What you need to do =
Using the listing below, show all lines that hold the word "Estrella".

Data to examine =
=======

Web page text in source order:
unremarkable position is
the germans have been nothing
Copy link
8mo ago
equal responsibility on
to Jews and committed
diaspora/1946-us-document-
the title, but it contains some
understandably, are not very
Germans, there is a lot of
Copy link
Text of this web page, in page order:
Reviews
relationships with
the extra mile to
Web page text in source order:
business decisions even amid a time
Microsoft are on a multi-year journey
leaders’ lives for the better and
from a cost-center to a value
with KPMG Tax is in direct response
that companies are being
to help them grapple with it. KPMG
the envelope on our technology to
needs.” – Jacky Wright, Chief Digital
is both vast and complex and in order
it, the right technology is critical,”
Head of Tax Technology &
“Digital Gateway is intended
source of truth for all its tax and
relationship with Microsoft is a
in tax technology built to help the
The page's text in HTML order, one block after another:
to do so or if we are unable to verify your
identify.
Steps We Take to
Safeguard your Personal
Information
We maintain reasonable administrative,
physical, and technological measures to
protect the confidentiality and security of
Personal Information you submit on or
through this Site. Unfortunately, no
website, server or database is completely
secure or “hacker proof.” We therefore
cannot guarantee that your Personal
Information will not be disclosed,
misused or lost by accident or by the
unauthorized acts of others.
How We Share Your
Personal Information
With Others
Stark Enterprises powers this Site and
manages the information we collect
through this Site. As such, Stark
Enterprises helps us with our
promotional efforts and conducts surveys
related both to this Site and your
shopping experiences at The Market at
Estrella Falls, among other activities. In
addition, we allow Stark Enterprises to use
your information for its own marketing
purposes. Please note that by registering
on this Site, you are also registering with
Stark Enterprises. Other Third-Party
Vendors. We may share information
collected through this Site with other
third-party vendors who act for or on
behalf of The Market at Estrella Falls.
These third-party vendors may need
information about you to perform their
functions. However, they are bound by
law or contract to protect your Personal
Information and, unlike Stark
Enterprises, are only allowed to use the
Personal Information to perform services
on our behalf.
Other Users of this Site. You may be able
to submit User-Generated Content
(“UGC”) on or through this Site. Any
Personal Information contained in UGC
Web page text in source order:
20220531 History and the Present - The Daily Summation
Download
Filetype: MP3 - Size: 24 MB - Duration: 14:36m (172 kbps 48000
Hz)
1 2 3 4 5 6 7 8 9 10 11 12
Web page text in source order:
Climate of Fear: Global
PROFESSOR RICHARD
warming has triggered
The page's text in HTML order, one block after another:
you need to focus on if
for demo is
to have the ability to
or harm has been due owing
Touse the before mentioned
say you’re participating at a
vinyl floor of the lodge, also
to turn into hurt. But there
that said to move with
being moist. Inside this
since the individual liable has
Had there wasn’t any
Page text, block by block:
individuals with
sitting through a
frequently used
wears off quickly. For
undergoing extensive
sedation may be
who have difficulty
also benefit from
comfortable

=======

Result below =
Estrella Falls, among other activities. In
behalf of The Market at Estrella Falls.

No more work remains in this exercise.